[ACTIVITY]: All of the records below are to be given again word for word, with the pictures removed.

[PROVIDED RECORDS]:
=== Begin Enclosure ===

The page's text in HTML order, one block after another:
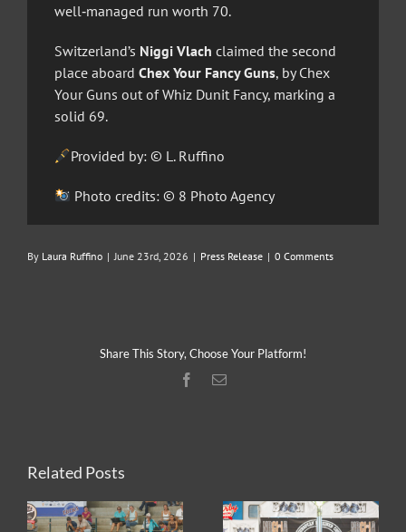
well‑managed run worth 70.
Switzerland’s Niggi Vlach claimed the second
place aboard Chex Your Fancy Guns, by Chex
Your Guns out of Whiz Dunit Fancy, marking a
solid 69.
Provided by: © L. Ruffino
Photo credits: © 8 Photo Agency
By Laura Ruffino | June 23rd, 2026 | Press Release | 0 Comments
Share This Story, Choose Your Platform!
Facebook
Email
Related Posts
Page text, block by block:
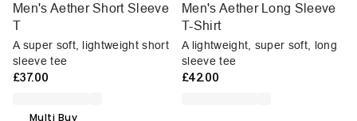
Men's Aether Short Sleeve
T
A super soft, lightweight short
sleeve tee
£37.00
Men's Aether Long Sleeve
T-Shirt
A lightweight, super soft, long
sleeve tee
£42.00
Multi Buy
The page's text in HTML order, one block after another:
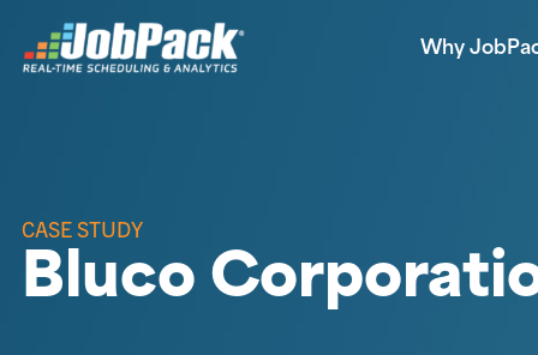
Why
CASE STUDY
Bluco
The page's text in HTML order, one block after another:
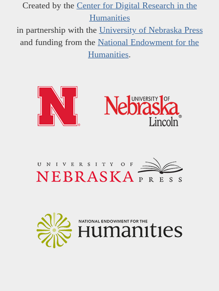
Created by the Center for Digital Research in the
Humanities
in partnership with the University of Nebraska Press
and funding from the National Endowment for the
Humanities.
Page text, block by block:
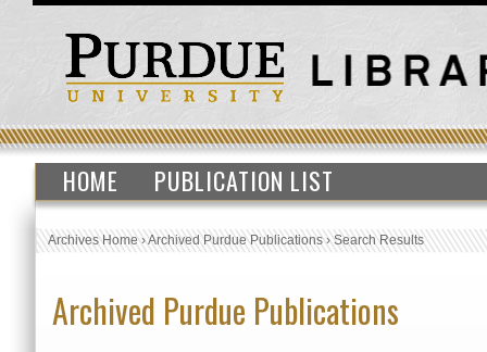
HOME PUBLICATION LIST
Archives Home›Archived Purdue Publications›Search Results
Archived Purdue Publications
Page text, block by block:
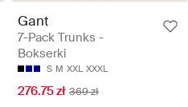
Gant
7-Pack Trunks -
Bokserki
S M XXL XXXL
276.75 zł 369 zł
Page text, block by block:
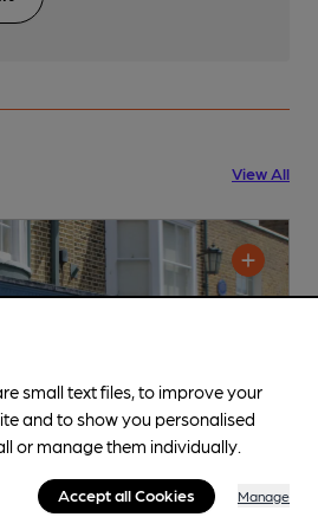
View All
small text files, to improve your
and to show you personalised
or manage them individually.
Accept all Cookies Manage
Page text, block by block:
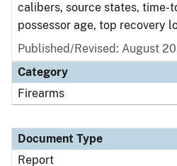
calibers, source states, time-
possessor age, top recovery
Published/Revised: August
Category
Firearms
Document Type
Report
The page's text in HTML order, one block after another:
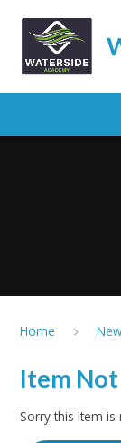
Home
Item
Sorry this item
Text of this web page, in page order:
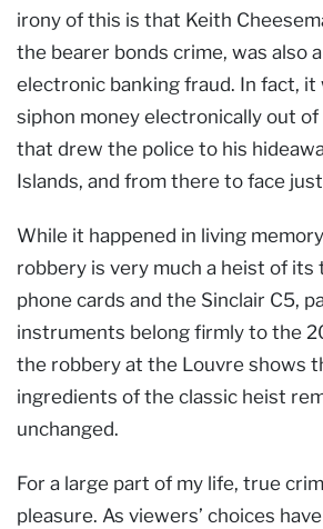
irony of this is that Keith
the bearer bonds crime, was also
electronic banking fraud. In fact,
siphon money electronically out
that drew the police to his
Islands, and from there to face
While it happened in living
robbery is very much a heist of its
phone cards and the Sinclair C5,
instruments belong firmly to the
the robbery at the Louvre shows
ingredients of the classic heist
unchanged.
For a large part of my life, true
pleasure. As viewers’ choices
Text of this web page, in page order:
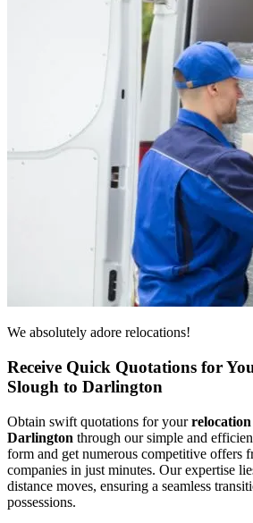
We absolutely adore relocations!
Receive Quick Quotations for
Slough to Darlington
Obtain swift quotations for yourrelocation
Darlington through our simple and
form and get numerous competitive offers
companies in just minutes. Our expertise
distance moves, ensuring a seamless
possessions.
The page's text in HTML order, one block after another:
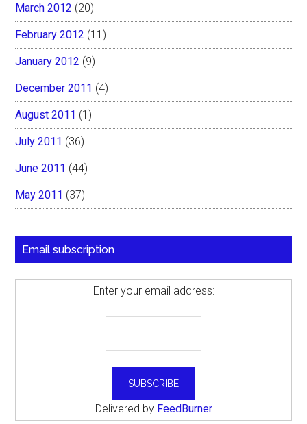
March 2012 (20)
February 2012 (11)
January 2012 (9)
December 2011 (4)
August 2011 (1)
July 2011 (36)
June 2011 (44)
May 2011 (37)
Email subscription
Enter your email address:
Delivered by FeedBurner
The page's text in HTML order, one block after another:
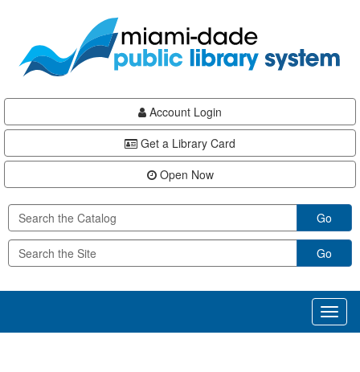
content
Account Login
Get a Library Card
Open Now
Go
Go
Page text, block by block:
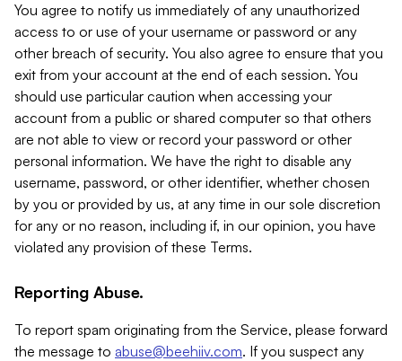
You agree to notify us immediately of any unauthorized
access to or use of your username or password or any
other breach of security. You also agree to ensure that you
exit from your account at the end of each session. You
should use particular caution when accessing your
account from a public or shared computer so that others
are not able to view or record your password or other
personal information. We have the right to disable any
username, password, or other identifier, whether chosen
by you or provided by us, at any time in our sole discretion
for any or no reason, including if, in our opinion, you have
violated any provision of these Terms.
Reporting Abuse.
To report spam originating from the Service, please forward
the message to abuse@beehiiv.com. If you suspect any
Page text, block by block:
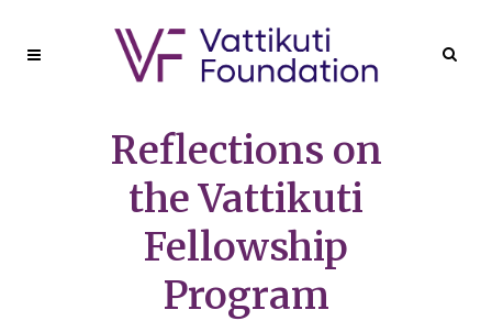
Reflections on
the Vattikuti
Fellowship
Program
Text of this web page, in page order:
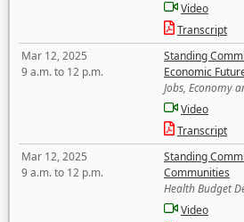
Video
Transcript
Mar 12, 2025
9 a.m. to 12 p.m.
Standing
Economic
Jobs, Economy
Video
Transcript
Mar 12, 2025
9 a.m. to 12 p.m.
Standing
Communities
Health Budget
Video
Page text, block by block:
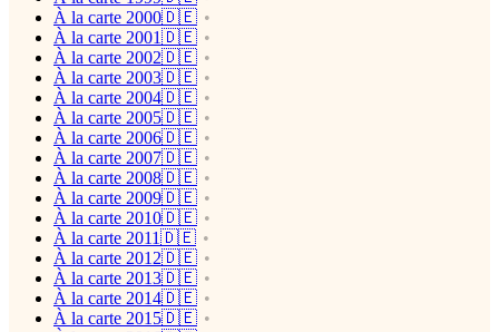
À la carte 2000🇩🇪
À la carte 2001🇩🇪
À la carte 2002🇩🇪
À la carte 2003🇩🇪
À la carte 2004🇩🇪
À la carte 2005🇩🇪
À la carte 2006🇩🇪
À la carte 2007🇩🇪
À la carte 2008🇩🇪
À la carte 2009🇩🇪
À la carte 2010🇩🇪
À la carte 2011🇩🇪
À la carte 2012🇩🇪
À la carte 2013🇩🇪
À la carte 2014🇩🇪
À la carte 2015🇩🇪
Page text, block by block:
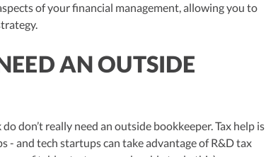
of your financial management, allowing you to
AN OUTSIDE
don’t really need an outside bookkeeper. Tax help is
- and tech startups can take advantage of R&D tax
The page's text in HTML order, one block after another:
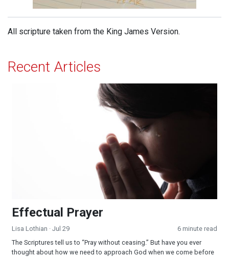
All scripture taken from the King James Version.
Recent Articles
Effectual Prayer
Lisa Lothian · Jul 29
6 minute read
The Scriptures tell us to “Pray without ceasing.” But have you ever
thought about how we need to approach God when we come before
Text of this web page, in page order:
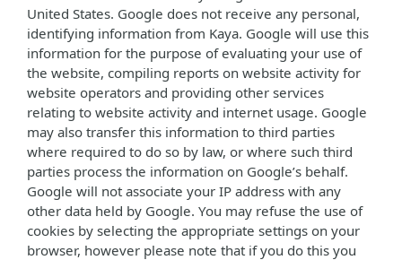
United States. Google does not receive any personal,
identifying information from Kaya. Google will use this
information for the purpose of evaluating your use of
the website, compiling reports on website activity for
website operators and providing other services
relating to website activity and internet usage. Google
may also transfer this information to third parties
where required to do so by law, or where such third
parties process the information on Google’s behalf.
Google will not associate your IP address with any
other data held by Google. You may refuse the use of
cookies by selecting the appropriate settings on your
browser, however please note that if you do this you
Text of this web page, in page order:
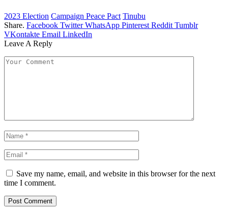
2023 Election Campaign Peace Pact Tinubu
Share. Facebook Twitter WhatsApp Pinterest Reddit Tumblr
VKontakte Email LinkedIn
Leave A Reply
Save my name, email, and website in this browser for the next
time I comment.
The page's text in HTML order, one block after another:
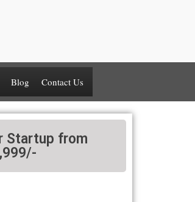
Blog Contact Us
Startup from
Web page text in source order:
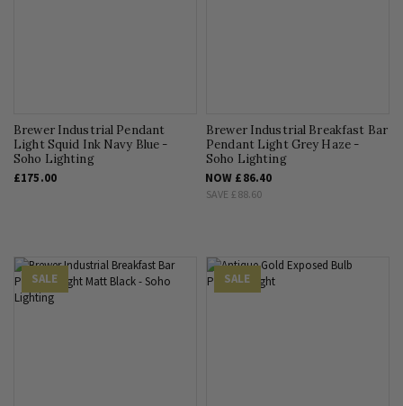
Brewer Industrial Pendant
Light Squid Ink Navy Blue -
Soho Lighting
£175.00
Brewer Industrial Breakfast Bar
Pendant Light Grey Haze -
Soho Lighting
NOW £86.40
SAVE £88.60
SALE SALE
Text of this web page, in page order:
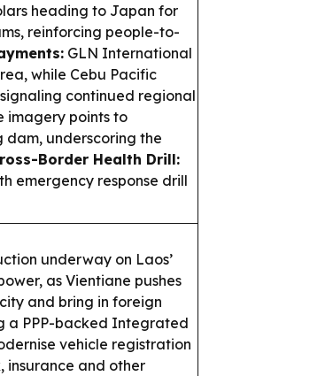
heading to Japan for
reinforcing people-to-
GLN International
while Cebu Pacific
continued regional
imagery points to
dam, underscoring the
Border Health Drill:
emergency response drill
underway on Laos’
as Vientiane pushes
and bring in foreign
a PPP-backed Integrated
vehicle registration
insurance and other
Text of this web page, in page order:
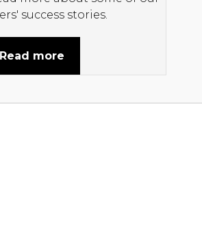
success stories.
Read more
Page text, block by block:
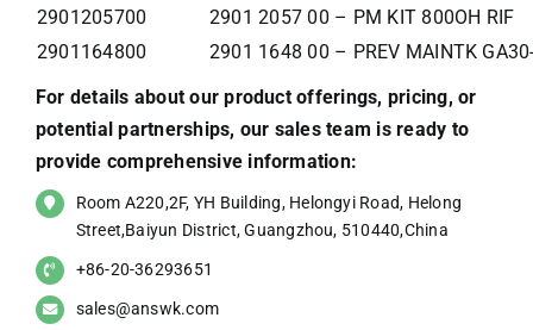
2901205700
2901 2057 00 – PM KIT 800OH RIF
2901164800
2901 1648 00 – PREV MAINTK
For details about our product offerings, pricing, or
potential partnerships, our sales team is ready to
provide comprehensive information:
Room A220,2F, YH Building, Helongyi Road, Helong
Street,Baiyun District, Guangzhou, 510440,China
+86-20-36293651
sales@answk.com
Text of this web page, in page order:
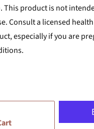
This product is not
Consult a licensed
especially if you are
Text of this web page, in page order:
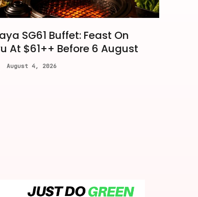
SG61 Buffet: Feast On
At $61++ Before 6 August
August 4, 2026
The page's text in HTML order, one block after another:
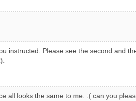
instructed. Please see the second and
all looks the same to me. :( can you
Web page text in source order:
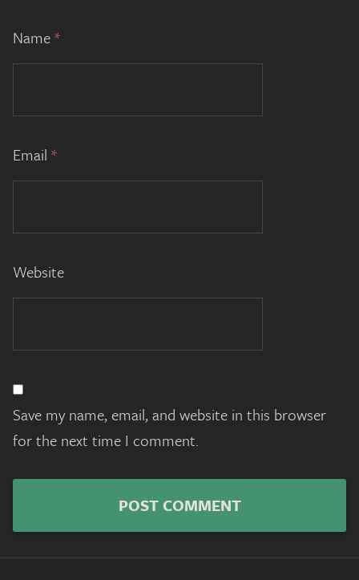
Name*
Email *
Website
Save my name, email, and website in this browser
for the next time I comment.
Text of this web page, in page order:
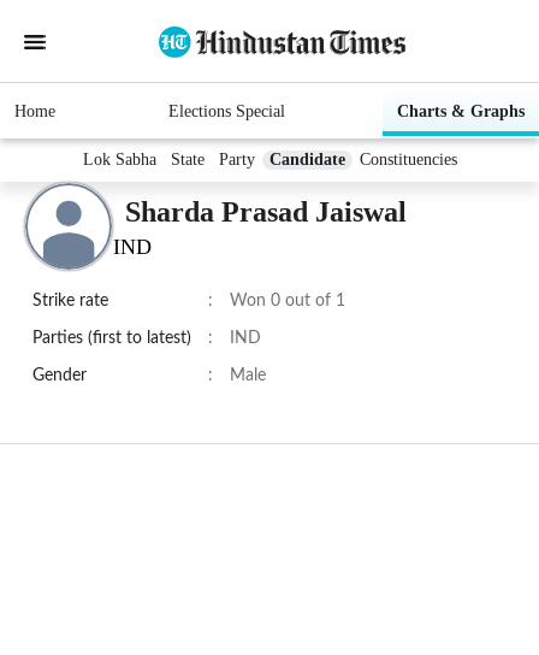
Home Elections Special Charts & Graphs
Lok Sabha State Party Candidate Constituencies
Sharda Prasad Jaiswal
IND
Strike rate : Won 0 out of 1
Parties (first to latest) : IND
Gender : Male
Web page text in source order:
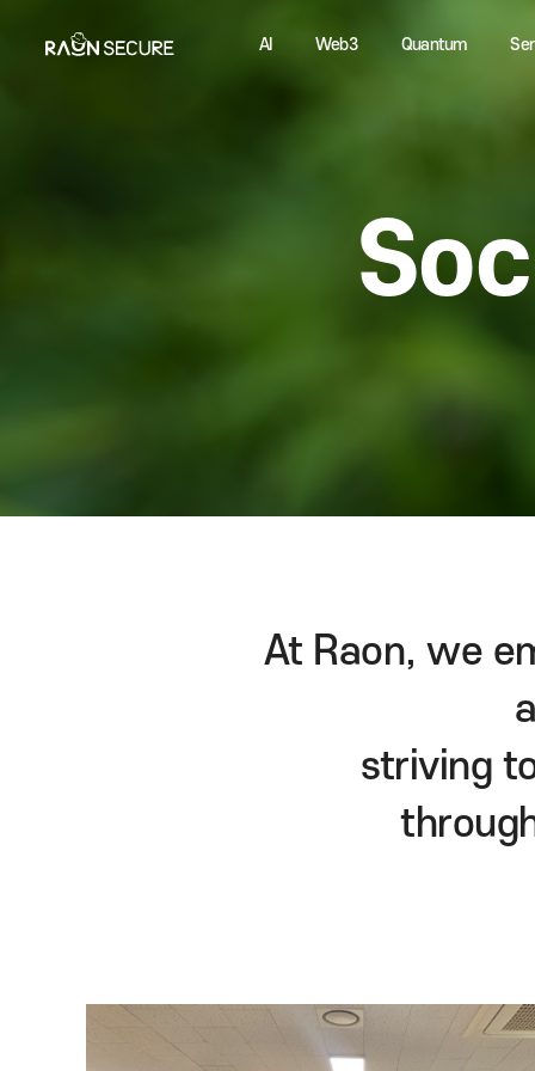
Web3 Quantum
At Raon,
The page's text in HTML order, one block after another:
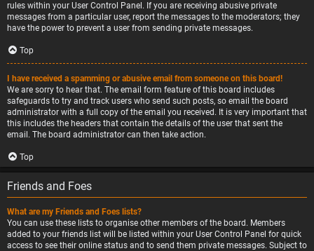
rules within your User Control Panel. If you are receiving abusive private
messages from a particular user, report the messages to the moderators; they
have the power to prevent a user from sending private messages.
Top
I have received a spamming or abusive email from someone on this board!
We are sorry to hear that. The email form feature of this board includes
safeguards to try and track users who send such posts, so email the board
administrator with a full copy of the email you received. It is very important that
this includes the headers that contain the details of the user that sent the
email. The board administrator can then take action.
Top
Friends and Foes
What are my Friends and Foes lists?
You can use these lists to organise other members of the board. Members
added to your friends list will be listed within your User Control Panel for quick
access to see their online status and to send them private messages. Subject to
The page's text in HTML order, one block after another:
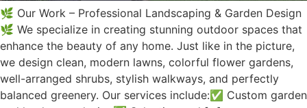
🌿 Our Work – Professional Landscaping & Garden Design
🌿 We specialize in creating stunning outdoor spaces that
enhance the beauty of any home. Just like in the picture,
we design clean, modern lawns, colorful flower gardens,
well-arranged shrubs, stylish walkways, and perfectly
balanced greenery. Our services include:✅ Custom garden
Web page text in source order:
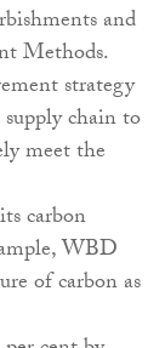
and
Methods.
strategy
chain to
meet the
carbon
WBD
of carbon as
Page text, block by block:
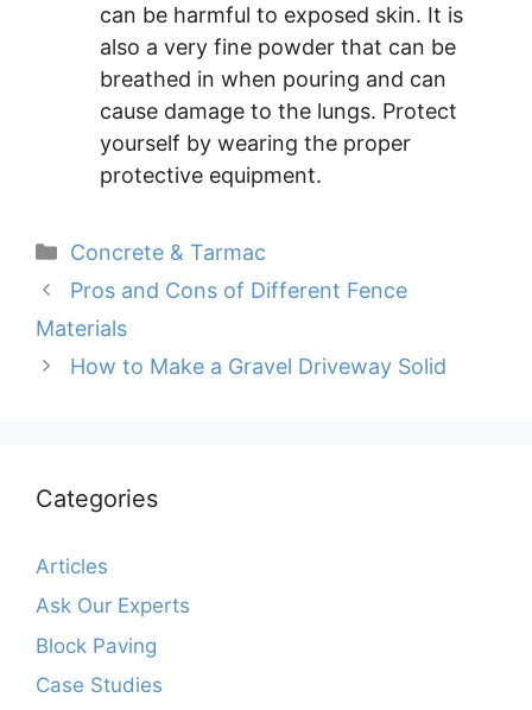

=== End Enclosure ===

[ANSWER]:
The page's text in HTML order, one block after another:
well‑managed run worth 70.
Switzerland’s Niggi Vlach claimed the second
place aboard Chex Your Fancy Guns, by Chex
Your Guns out of Whiz Dunit Fancy, marking a
solid 69.
Provided by: © L. Ruffino
Photo credits: © 8 Photo Agency
By Laura Ruffino | June 23rd, 2026 | Press Release | 0 Comments
Share This Story, Choose Your Platform!
Facebook
Email
Related Posts
Page text, block by block:
Men's Aether Short Sleeve
T
A super soft, lightweight short
sleeve tee
£37.00
Men's Aether Long Sleeve
T-Shirt
A lightweight, super soft, long
sleeve tee
£42.00
Multi Buy
The page's text in HTML order, one block after another:
Why
CASE STUDY
Bluco
The page's text in HTML order, one block after another:
Created by the Center for Digital Research in the
Humanities
in partnership with the University of Nebraska Press
and funding from the National Endowment for the
Humanities.
Page text, block by block:
HOME PUBLICATION LIST
Archives Home›Archived Purdue Publications›Search Results
Archived Purdue Publications
Page text, block by block:
Gant
7-Pack Trunks -
Bokserki
S M XXL XXXL
276.75 zł 369 zł
Page text, block by block:
View All
small text files, to improve your
and to show you personalised
or manage them individually.
Accept all Cookies Manage
Page text, block by block:
calibers, source states, time-
possessor age, top recovery
Published/Revised: August
Category
Firearms
Document Type
Report
The page's text in HTML order, one block after another:
Home
Item
Sorry this item
Text of this web page, in page order:
irony of this is that Keith
the bearer bonds crime, was also
electronic banking fraud. In fact,
siphon money electronically out
that drew the police to his
Islands, and from there to face
While it happened in living
robbery is very much a heist of its
phone cards and the Sinclair C5,
instruments belong firmly to the
the robbery at the Louvre shows
ingredients of the classic heist
unchanged.
For a large part of my life, true
pleasure. As viewers’ choices
Text of this web page, in page order:
We absolutely adore relocations!
Receive Quick Quotations for
Slough to Darlington
Obtain swift quotations for yourrelocation
Darlington through our simple and
form and get numerous competitive offers
companies in just minutes. Our expertise
distance moves, ensuring a seamless
possessions.
The page's text in HTML order, one block after another:
March 2012 (20)
February 2012 (11)
January 2012 (9)
December 2011 (4)
August 2011 (1)
July 2011 (36)
June 2011 (44)
May 2011 (37)
Email subscription
Enter your email address:
Delivered by FeedBurner
The page's text in HTML order, one block after another:
content
Account Login
Get a Library Card
Open Now
Go
Go
Page text, block by block:
You agree to notify us immediately of any unauthorized
access to or use of your username or password or any
other breach of security. You also agree to ensure that you
exit from your account at the end of each session. You
should use particular caution when accessing your
account from a public or shared computer so that others
are not able to view or record your password or other
personal information. We have the right to disable any
username, password, or other identifier, whether chosen
by you or provided by us, at any time in our sole discretion
for any or no reason, including if, in our opinion, you have
violated any provision of these Terms.
Reporting Abuse.
To report spam originating from the Service, please forward
the message to abuse@beehiiv.com. If you suspect any
Page text, block by block:
Reflections on
the Vattikuti
Fellowship
Program
Text of this web page, in page order:
Video
Transcript
Mar 12, 2025
9 a.m. to 12 p.m.
Standing
Economic
Jobs, Economy
Video
Transcript
Mar 12, 2025
9 a.m. to 12 p.m.
Standing
Communities
Health Budget
Video
Page text, block by block:
À la carte 2000🇩🇪
À la carte 2001🇩🇪
À la carte 2002🇩🇪
À la carte 2003🇩🇪
À la carte 2004🇩🇪
À la carte 2005🇩🇪
À la carte 2006🇩🇪
À la carte 2007🇩🇪
À la carte 2008🇩🇪
À la carte 2009🇩🇪
À la carte 2010🇩🇪
À la carte 2011🇩🇪
À la carte 2012🇩🇪
À la carte 2013🇩🇪
À la carte 2014🇩🇪
À la carte 2015🇩🇪
Page text, block by block:
of your financial management, allowing you to
AN OUTSIDE
don’t really need an outside bookkeeper. Tax help is
- and tech startups can take advantage of R&D tax
The page's text in HTML order, one block after another:
All scripture taken from the King James Version.
Recent Articles
Effectual Prayer
Lisa Lothian · Jul 29
6 minute read
The Scriptures tell us to “Pray without ceasing.” But have you ever
thought about how we need to approach God when we come before
Text of this web page, in page order:
United States. Google does not receive any personal,
identifying information from Kaya. Google will use this
information for the purpose of evaluating your use of
the website, compiling reports on website activity for
website operators and providing other services
relating to website activity and internet usage. Google
may also transfer this information to third parties
where required to do so by law, or where such third
parties process the information on Google’s behalf.
Google will not associate your IP address with any
other data held by Google. You may refuse the use of
cookies by selecting the appropriate settings on your
browser, however please note that if you do this you
Text of this web page, in page order:
2023 Election Campaign Peace Pact Tinubu
Share. Facebook Twitter WhatsApp Pinterest Reddit Tumblr
VKontakte Email LinkedIn
Leave A Reply
Save my name, email, and website in this browser for the next
time I comment.
The page's text in HTML order, one block after another:
Blog Contact Us
Startup from
Web page text in source order:
Brewer Industrial Pendant
Light Squid Ink Navy Blue -
Soho Lighting
£175.00
Brewer Industrial Breakfast Bar
Pendant Light Grey Haze -
Soho Lighting
NOW £86.40
SAVE £88.60
SALE SALE
Text of this web page, in page order:
heading to Japan for
reinforcing people-to-
GLN International
while Cebu Pacific
continued regional
imagery points to
dam, underscoring the
Border Health Drill:
emergency response drill
underway on Laos’
as Vientiane pushes
and bring in foreign
a PPP-backed Integrated
vehicle registration
insurance and other
Text of this web page, in page order:
success stories.
Read more
Page text, block by block:
2901205700
2901 2057 00 – PM KIT 800OH RIF
2901164800
2901 1648 00 – PREV MAINTK
For details about our product offerings, pricing, or
potential partnerships, our sales team is ready to
provide comprehensive information:
Room A220,2F, YH Building, Helongyi Road, Helong
Street,Baiyun District, Guangzhou, 510440,China
+86-20-36293651
sales@answk.com
Text of this web page, in page order:
This product is not
Consult a licensed
especially if you are
Text of this web page, in page order:
SG61 Buffet: Feast On
At $61++ Before 6 August
August 4, 2026
The page's text in HTML order, one block after another:
instructed. Please see the second and
all looks the same to me. :( can you
Web page text in source order:
Name*
Email *
Website
Save my name, email, and website in this browser
for the next time I comment.
Text of this web page, in page order:
Home Elections Special Charts & Graphs
Lok Sabha State Party Candidate Constituencies
Sharda Prasad Jaiswal
IND
Strike rate : Won 0 out of 1
Parties (first to latest) : IND
Gender : Male
Web page text in source order:
Web3 Quantum
At Raon,
The page's text in HTML order, one block after another:
rules within your User Control Panel. If you are receiving abusive private
messages from a particular user, report the messages to the moderators; they
have the power to prevent a user from sending private messages.
Top
I have received a spamming or abusive email from someone on this board!
We are sorry to hear that. The email form feature of this board includes
safeguards to try and track users who send such posts, so email the board
administrator with a full copy of the email you received. It is very important that
this includes the headers that contain the details of the user that sent the
email. The board administrator can then take action.
Top
Friends and Foes
What are my Friends and Foes lists?
You can use these lists to organise other members of the board. Members
added to your friends list will be listed within your User Control Panel for quick
access to see their online status and to send them private messages. Subject to
The page's text in HTML order, one block after another:
🌿 Our Work – Professional Landscaping & Garden Design
🌿 We specialize in creating stunning outdoor spaces that
enhance the beauty of any home. Just like in the picture,
we design clean, modern lawns, colorful flower gardens,
well-arranged shrubs, stylish walkways, and perfectly
balanced greenery. Our services include:✅ Custom garden
Web page text in source order:
and
Methods.
strategy
chain to
meet the
carbon
WBD
of carbon as
Page text, block by block:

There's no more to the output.